* EXERCISE BRIEF
For the entries below, return every line from the top through the line with "Identität dieser natürlichen Person sind." exactly as it stands, omitting pictures.

* DATA EXCERPTS
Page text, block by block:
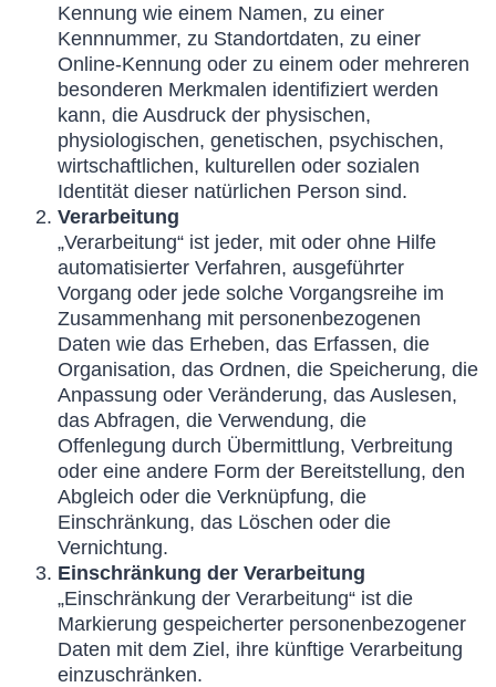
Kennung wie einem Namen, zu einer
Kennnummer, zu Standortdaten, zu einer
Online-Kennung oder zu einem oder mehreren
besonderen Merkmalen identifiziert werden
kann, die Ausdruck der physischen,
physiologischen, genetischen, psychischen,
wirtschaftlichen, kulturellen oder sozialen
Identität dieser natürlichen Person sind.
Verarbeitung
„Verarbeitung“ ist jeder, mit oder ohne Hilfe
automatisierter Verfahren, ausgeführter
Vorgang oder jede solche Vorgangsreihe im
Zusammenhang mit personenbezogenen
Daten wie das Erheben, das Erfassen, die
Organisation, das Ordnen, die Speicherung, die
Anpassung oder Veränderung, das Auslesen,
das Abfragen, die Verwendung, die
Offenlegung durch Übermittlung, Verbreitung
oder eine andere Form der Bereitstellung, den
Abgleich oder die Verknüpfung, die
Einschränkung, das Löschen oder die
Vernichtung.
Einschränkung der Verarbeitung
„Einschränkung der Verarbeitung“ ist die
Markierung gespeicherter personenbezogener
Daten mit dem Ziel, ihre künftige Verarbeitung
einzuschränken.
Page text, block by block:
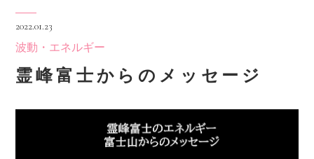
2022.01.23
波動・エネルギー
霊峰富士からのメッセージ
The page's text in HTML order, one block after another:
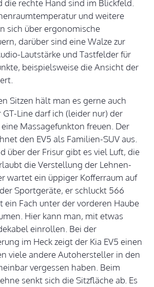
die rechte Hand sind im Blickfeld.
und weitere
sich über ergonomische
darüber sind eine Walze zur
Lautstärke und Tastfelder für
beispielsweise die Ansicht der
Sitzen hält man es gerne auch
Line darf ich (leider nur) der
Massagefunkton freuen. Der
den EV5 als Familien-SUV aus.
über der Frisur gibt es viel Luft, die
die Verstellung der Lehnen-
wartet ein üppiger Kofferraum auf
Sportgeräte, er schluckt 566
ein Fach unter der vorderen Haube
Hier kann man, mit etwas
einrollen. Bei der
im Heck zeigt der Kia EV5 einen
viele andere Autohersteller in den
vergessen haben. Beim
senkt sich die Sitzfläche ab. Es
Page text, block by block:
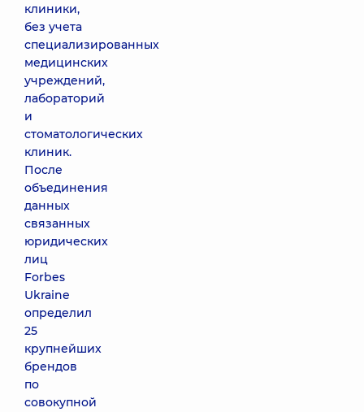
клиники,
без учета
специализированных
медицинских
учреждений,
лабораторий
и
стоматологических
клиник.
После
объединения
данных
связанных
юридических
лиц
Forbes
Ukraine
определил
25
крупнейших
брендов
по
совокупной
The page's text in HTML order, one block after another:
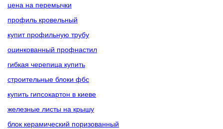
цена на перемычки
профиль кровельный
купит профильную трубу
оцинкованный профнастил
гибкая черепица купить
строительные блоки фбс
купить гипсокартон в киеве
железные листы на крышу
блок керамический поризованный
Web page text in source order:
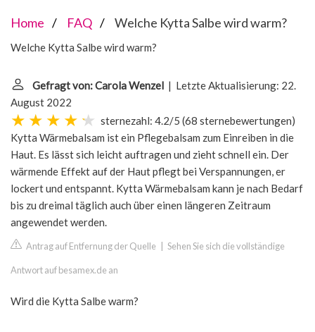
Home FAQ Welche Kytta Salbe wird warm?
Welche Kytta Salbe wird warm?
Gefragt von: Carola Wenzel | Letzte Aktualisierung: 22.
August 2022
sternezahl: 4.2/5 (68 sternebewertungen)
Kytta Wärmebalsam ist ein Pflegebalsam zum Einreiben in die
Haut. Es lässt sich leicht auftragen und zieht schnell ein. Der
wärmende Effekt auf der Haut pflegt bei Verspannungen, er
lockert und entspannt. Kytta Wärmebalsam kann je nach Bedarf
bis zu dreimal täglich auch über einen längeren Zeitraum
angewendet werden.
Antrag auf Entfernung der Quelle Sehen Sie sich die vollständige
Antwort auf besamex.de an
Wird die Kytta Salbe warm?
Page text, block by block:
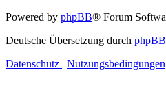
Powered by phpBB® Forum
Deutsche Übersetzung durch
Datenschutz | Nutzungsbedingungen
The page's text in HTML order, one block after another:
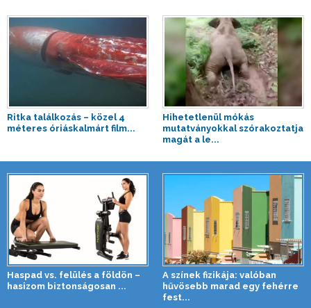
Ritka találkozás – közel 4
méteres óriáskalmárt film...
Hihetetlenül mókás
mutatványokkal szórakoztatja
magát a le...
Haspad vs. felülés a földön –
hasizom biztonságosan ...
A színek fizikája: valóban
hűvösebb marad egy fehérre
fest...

* EXERCISE ANSWER
Page text, block by block:
Kennung wie einem Namen, zu einer
Kennnummer, zu Standortdaten, zu einer
Online-Kennung oder zu einem oder mehreren
besonderen Merkmalen identifiziert werden
kann, die Ausdruck der physischen,
physiologischen, genetischen, psychischen,
wirtschaftlichen, kulturellen oder sozialen
Identität dieser natürlichen Person sind.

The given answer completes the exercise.